What do Kubernetes resource requests and limits control?
Requests declare the resources a container is guaranteed — the scheduler uses them to find a node with enough free capacity, and they form the basis of scheduling decisions. Limits cap usage at runtime: a container exceeding its CPU limit is throttled, and one exceeding its memory limit is OOM-killed. The gap between request and limit defines the pod's Quality of Service class (Guaranteed, Burstable, BestEffort). Setting these correctly is critical: too-low requests cause node overcommit and instability; too-high requests waste capacity and money.
2 / 5
What is a taint and a toleration in Kubernetes scheduling?
Taints and tolerations work together to repel pods from nodes unless explicitly permitted. A taint on a node (e.g. gpu=true:NoSchedule) blocks any pod that lacks a matching toleration. This is used to reserve specialized nodes (GPU machines, nodes for a particular team) so only pods that opt in via a toleration land there. Note the asymmetry: a toleration permits scheduling onto a tainted node but does not attract the pod there — for attraction you use node affinity. Together they give fine-grained placement control.
3 / 5
What is the difference between node affinity and pod anti-affinity?
Node affinity expresses a pod's preference or requirement to run on nodes with particular labels (e.g. disktype=ssd or a specific zone) — it is about pod-to-node relationships. Pod anti-affinity expresses pod-to-pod relationships: "do not schedule this pod near pods matching these labels." A classic use is spreading the replicas of a service across different nodes or zones so a single node/zone failure does not take down all replicas.
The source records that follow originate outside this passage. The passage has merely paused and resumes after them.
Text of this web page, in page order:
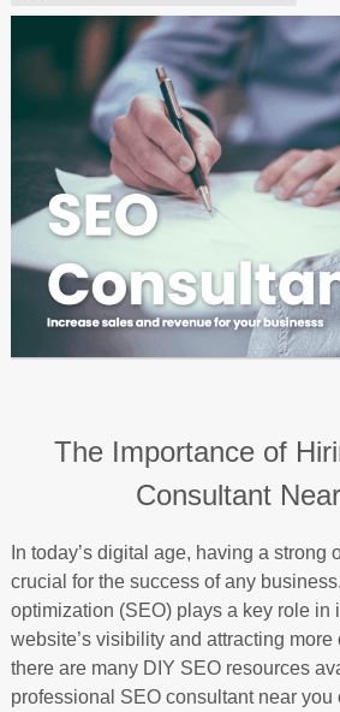
The Importance of
Consultant
In today’s digital age, having a strong
crucial for the success of any
optimization (SEO) plays a key role in
website’s visibility and attracting
there are many DIY SEO resources
professional SEO consultant near you
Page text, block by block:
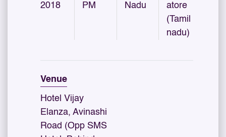
2018
PM
Nadu
atore
(Tamil
nadu)
Venue
Hotel Vijay
Elanza, Avinashi
Road (Opp SMS
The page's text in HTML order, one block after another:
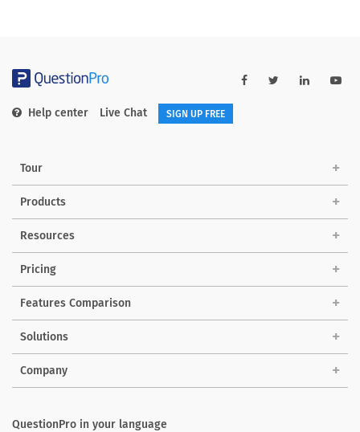
Help center Live Chat SIGN UP FREE
Tour
Products
Resources
Pricing
Features Comparison
Solutions
Company
QuestionPro in your language

Both come in required (hard) and preferred (soft) forms for strict vs best-effort placement.
4 / 5
What does the Horizontal Pod Autoscaler (HPA) do?
The HPA scales a workload horizontally — changing the replica count — based on metrics. It periodically compares an observed metric (CPU/memory utilization, or custom/external metrics like queue depth or requests-per-second) against a target and adjusts replicas to converge on it. Contrast with the Vertical Pod Autoscaler (which resizes a pod's requests/limits) and the Cluster Autoscaler (which adds/removes nodes). The HPA needs the metrics server (or an adapter for custom metrics) and well-set resource requests, since utilization is measured relative to requests.
5 / 5
What is the difference between a liveness probe and a readiness probe?
These probes serve different purposes. A liveness probe answers "is this container alive, or stuck/deadlocked?" — if it fails, Kubernetes restarts the container. A readiness probe answers "is this container ready to serve requests?" — if it fails, the pod is removed from the Service's endpoints so it receives no traffic, but it is not restarted. This distinction matters at startup (an app may be alive but still warming up) and during temporary overload (mark not-ready to shed traffic without killing the process). Misusing liveness as readiness causes needless restart loops.